### MATERIAL FOR THIS TASK
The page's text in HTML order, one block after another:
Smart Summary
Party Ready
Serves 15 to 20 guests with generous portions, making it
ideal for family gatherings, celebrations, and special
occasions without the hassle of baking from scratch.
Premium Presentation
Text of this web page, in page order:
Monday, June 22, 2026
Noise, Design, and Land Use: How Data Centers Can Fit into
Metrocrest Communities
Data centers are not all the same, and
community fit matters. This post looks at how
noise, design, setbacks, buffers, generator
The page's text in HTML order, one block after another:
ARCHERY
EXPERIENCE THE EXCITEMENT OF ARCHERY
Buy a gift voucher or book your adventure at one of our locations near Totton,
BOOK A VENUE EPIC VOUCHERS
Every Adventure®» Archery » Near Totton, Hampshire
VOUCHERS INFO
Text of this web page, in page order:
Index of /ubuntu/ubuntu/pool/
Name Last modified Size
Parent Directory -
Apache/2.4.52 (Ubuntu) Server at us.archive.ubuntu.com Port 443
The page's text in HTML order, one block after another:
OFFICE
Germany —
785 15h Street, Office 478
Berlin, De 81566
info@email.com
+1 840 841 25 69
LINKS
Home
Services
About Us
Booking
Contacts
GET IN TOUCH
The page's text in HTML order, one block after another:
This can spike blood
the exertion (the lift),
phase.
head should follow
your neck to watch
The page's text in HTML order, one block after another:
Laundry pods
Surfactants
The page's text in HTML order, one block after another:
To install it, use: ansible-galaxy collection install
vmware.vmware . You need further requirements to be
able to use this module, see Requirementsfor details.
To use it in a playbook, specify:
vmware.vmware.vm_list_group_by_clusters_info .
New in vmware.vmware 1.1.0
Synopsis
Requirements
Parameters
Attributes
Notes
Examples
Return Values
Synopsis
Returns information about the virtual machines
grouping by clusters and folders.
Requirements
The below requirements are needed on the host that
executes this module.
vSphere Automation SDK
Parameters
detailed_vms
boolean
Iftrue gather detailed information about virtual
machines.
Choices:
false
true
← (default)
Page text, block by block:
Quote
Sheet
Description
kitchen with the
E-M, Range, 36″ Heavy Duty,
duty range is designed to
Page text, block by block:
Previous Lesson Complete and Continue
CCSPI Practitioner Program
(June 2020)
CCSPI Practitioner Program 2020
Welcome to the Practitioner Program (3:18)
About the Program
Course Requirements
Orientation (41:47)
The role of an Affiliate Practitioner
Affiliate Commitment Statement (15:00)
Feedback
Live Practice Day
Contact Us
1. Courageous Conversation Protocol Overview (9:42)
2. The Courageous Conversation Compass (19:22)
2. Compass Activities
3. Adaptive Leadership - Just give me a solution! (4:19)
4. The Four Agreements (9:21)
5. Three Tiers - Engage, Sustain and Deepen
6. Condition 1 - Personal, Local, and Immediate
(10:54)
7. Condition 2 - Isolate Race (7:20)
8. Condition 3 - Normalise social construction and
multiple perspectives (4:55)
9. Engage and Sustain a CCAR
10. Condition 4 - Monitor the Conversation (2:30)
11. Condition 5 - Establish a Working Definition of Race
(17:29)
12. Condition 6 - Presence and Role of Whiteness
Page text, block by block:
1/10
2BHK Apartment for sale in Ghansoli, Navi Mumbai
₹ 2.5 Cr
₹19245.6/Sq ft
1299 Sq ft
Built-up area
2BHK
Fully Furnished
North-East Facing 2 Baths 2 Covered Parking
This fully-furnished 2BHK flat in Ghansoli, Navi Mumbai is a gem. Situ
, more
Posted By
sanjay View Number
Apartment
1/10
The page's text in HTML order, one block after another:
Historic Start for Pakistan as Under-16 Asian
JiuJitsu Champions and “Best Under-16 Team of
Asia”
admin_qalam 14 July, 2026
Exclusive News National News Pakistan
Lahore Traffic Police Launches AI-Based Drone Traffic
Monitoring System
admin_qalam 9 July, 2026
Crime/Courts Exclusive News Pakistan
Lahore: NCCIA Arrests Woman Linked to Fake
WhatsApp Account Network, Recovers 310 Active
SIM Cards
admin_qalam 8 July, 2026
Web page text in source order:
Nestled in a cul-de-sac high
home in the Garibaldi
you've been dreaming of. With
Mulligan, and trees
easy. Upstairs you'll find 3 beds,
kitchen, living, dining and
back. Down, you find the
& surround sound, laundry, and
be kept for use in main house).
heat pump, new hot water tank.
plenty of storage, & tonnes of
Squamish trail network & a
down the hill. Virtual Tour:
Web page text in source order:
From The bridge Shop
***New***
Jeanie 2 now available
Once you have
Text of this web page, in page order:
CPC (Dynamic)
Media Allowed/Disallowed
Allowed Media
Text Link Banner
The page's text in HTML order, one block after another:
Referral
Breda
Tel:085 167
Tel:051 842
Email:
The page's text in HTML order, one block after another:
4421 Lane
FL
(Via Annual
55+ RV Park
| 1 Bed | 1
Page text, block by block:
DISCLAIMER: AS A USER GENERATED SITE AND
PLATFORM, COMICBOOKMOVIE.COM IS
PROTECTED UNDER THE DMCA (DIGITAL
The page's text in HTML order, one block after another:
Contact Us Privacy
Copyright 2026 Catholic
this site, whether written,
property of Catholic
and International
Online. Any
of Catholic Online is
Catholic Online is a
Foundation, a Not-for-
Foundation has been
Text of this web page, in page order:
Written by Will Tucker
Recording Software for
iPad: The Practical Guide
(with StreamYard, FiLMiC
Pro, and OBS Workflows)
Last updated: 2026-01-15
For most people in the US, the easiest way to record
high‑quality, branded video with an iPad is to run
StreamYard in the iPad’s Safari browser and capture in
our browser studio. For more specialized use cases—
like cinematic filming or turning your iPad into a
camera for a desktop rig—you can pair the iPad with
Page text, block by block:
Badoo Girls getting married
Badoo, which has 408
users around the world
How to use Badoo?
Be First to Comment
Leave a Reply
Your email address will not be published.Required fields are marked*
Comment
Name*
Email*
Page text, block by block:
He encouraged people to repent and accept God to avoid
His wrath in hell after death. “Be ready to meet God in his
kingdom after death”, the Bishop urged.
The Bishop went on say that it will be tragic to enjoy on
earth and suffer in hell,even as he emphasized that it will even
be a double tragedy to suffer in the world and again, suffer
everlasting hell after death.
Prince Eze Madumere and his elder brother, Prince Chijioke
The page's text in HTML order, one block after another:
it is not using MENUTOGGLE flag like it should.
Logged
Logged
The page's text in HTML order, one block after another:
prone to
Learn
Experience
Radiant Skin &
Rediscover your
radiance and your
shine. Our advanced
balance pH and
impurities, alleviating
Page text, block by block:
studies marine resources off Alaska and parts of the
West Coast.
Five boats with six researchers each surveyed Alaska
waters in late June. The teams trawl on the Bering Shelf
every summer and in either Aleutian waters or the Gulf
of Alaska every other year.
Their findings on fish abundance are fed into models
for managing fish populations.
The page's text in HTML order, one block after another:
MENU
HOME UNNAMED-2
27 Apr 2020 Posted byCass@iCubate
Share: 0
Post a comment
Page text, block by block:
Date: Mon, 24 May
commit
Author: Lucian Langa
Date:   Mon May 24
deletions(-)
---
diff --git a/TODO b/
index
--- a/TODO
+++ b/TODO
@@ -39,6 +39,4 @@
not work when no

### TO DO
The records above need to be output again, verbatim.

### WRITTEN SOLUTION
The page's text in HTML order, one block after another:
Smart Summary
Party Ready
Serves 15 to 20 guests with generous portions, making it
ideal for family gatherings, celebrations, and special
occasions without the hassle of baking from scratch.
Premium Presentation
Text of this web page, in page order:
Monday, June 22, 2026
Noise, Design, and Land Use: How Data Centers Can Fit into
Metrocrest Communities
Data centers are not all the same, and
community fit matters. This post looks at how
noise, design, setbacks, buffers, generator
The page's text in HTML order, one block after another:
ARCHERY
EXPERIENCE THE EXCITEMENT OF ARCHERY
Buy a gift voucher or book your adventure at one of our locations near Totton,
BOOK A VENUE EPIC VOUCHERS
Every Adventure®» Archery » Near Totton, Hampshire
VOUCHERS INFO
Text of this web page, in page order:
Index of /ubuntu/ubuntu/pool/
Name Last modified Size
Parent Directory -
Apache/2.4.52 (Ubuntu) Server at us.archive.ubuntu.com Port 443
The page's text in HTML order, one block after another:
OFFICE
Germany —
785 15h Street, Office 478
Berlin, De 81566
info@email.com
+1 840 841 25 69
LINKS
Home
Services
About Us
Booking
Contacts
GET IN TOUCH
The page's text in HTML order, one block after another:
This can spike blood
the exertion (the lift),
phase.
head should follow
your neck to watch
The page's text in HTML order, one block after another:
Laundry pods
Surfactants
The page's text in HTML order, one block after another:
To install it, use: ansible-galaxy collection install
vmware.vmware . You need further requirements to be
able to use this module, see Requirementsfor details.
To use it in a playbook, specify:
vmware.vmware.vm_list_group_by_clusters_info .
New in vmware.vmware 1.1.0
Synopsis
Requirements
Parameters
Attributes
Notes
Examples
Return Values
Synopsis
Returns information about the virtual machines
grouping by clusters and folders.
Requirements
The below requirements are needed on the host that
executes this module.
vSphere Automation SDK
Parameters
detailed_vms
boolean
Iftrue gather detailed information about virtual
machines.
Choices:
false
true
← (default)
Page text, block by block:
Quote
Sheet
Description
kitchen with the
E-M, Range, 36″ Heavy Duty,
duty range is designed to
Page text, block by block:
Previous Lesson Complete and Continue
CCSPI Practitioner Program
(June 2020)
CCSPI Practitioner Program 2020
Welcome to the Practitioner Program (3:18)
About the Program
Course Requirements
Orientation (41:47)
The role of an Affiliate Practitioner
Affiliate Commitment Statement (15:00)
Feedback
Live Practice Day
Contact Us
1. Courageous Conversation Protocol Overview (9:42)
2. The Courageous Conversation Compass (19:22)
2. Compass Activities
3. Adaptive Leadership - Just give me a solution! (4:19)
4. The Four Agreements (9:21)
5. Three Tiers - Engage, Sustain and Deepen
6. Condition 1 - Personal, Local, and Immediate
(10:54)
7. Condition 2 - Isolate Race (7:20)
8. Condition 3 - Normalise social construction and
multiple perspectives (4:55)
9. Engage and Sustain a CCAR
10. Condition 4 - Monitor the Conversation (2:30)
11. Condition 5 - Establish a Working Definition of Race
(17:29)
12. Condition 6 - Presence and Role of Whiteness
Page text, block by block:
1/10
2BHK Apartment for sale in Ghansoli, Navi Mumbai
₹ 2.5 Cr
₹19245.6/Sq ft
1299 Sq ft
Built-up area
2BHK
Fully Furnished
North-East Facing 2 Baths 2 Covered Parking
This fully-furnished 2BHK flat in Ghansoli, Navi Mumbai is a gem. Situ
, more
Posted By
sanjay View Number
Apartment
1/10
The page's text in HTML order, one block after another:
Historic Start for Pakistan as Under-16 Asian
JiuJitsu Champions and “Best Under-16 Team of
Asia”
admin_qalam 14 July, 2026
Exclusive News National News Pakistan
Lahore Traffic Police Launches AI-Based Drone Traffic
Monitoring System
admin_qalam 9 July, 2026
Crime/Courts Exclusive News Pakistan
Lahore: NCCIA Arrests Woman Linked to Fake
WhatsApp Account Network, Recovers 310 Active
SIM Cards
admin_qalam 8 July, 2026
Web page text in source order:
Nestled in a cul-de-sac high
home in the Garibaldi
you've been dreaming of. With
Mulligan, and trees
easy. Upstairs you'll find 3 beds,
kitchen, living, dining and
back. Down, you find the
& surround sound, laundry, and
be kept for use in main house).
heat pump, new hot water tank.
plenty of storage, & tonnes of
Squamish trail network & a
down the hill. Virtual Tour:
Web page text in source order:
From The bridge Shop
***New***
Jeanie 2 now available
Once you have
Text of this web page, in page order:
CPC (Dynamic)
Media Allowed/Disallowed
Allowed Media
Text Link Banner
The page's text in HTML order, one block after another:
Referral
Breda
Tel:085 167
Tel:051 842
Email:
The page's text in HTML order, one block after another:
4421 Lane
FL
(Via Annual
55+ RV Park
| 1 Bed | 1
Page text, block by block:
DISCLAIMER: AS A USER GENERATED SITE AND
PLATFORM, COMICBOOKMOVIE.COM IS
PROTECTED UNDER THE DMCA (DIGITAL
The page's text in HTML order, one block after another:
Contact Us Privacy
Copyright 2026 Catholic
this site, whether written,
property of Catholic
and International
Online. Any
of Catholic Online is
Catholic Online is a
Foundation, a Not-for-
Foundation has been
Text of this web page, in page order:
Written by Will Tucker
Recording Software for
iPad: The Practical Guide
(with StreamYard, FiLMiC
Pro, and OBS Workflows)
Last updated: 2026-01-15
For most people in the US, the easiest way to record
high‑quality, branded video with an iPad is to run
StreamYard in the iPad’s Safari browser and capture in
our browser studio. For more specialized use cases—
like cinematic filming or turning your iPad into a
camera for a desktop rig—you can pair the iPad with
Page text, block by block:
Badoo Girls getting married
Badoo, which has 408
users around the world
How to use Badoo?
Be First to Comment
Leave a Reply
Your email address will not be published.Required fields are marked*
Comment
Name*
Email*
Page text, block by block:
He encouraged people to repent and accept God to avoid
His wrath in hell after death. “Be ready to meet God in his
kingdom after death”, the Bishop urged.
The Bishop went on say that it will be tragic to enjoy on
earth and suffer in hell,even as he emphasized that it will even
be a double tragedy to suffer in the world and again, suffer
everlasting hell after death.
Prince Eze Madumere and his elder brother, Prince Chijioke
The page's text in HTML order, one block after another:
it is not using MENUTOGGLE flag like it should.
Logged
Logged
The page's text in HTML order, one block after another:
prone to
Learn
Experience
Radiant Skin &
Rediscover your
radiance and your
shine. Our advanced
balance pH and
impurities, alleviating
Page text, block by block:
studies marine resources off Alaska and parts of the
West Coast.
Five boats with six researchers each surveyed Alaska
waters in late June. The teams trawl on the Bering Shelf
every summer and in either Aleutian waters or the Gulf
of Alaska every other year.
Their findings on fish abundance are fed into models
for managing fish populations.
The page's text in HTML order, one block after another:
MENU
HOME UNNAMED-2
27 Apr 2020 Posted byCass@iCubate
Share: 0
Post a comment
Page text, block by block:
Date: Mon, 24 May
commit
Author: Lucian Langa
Date:   Mon May 24
deletions(-)
---
diff --git a/TODO b/
index
--- a/TODO
+++ b/TODO
@@ -39,6 +39,4 @@
not work when no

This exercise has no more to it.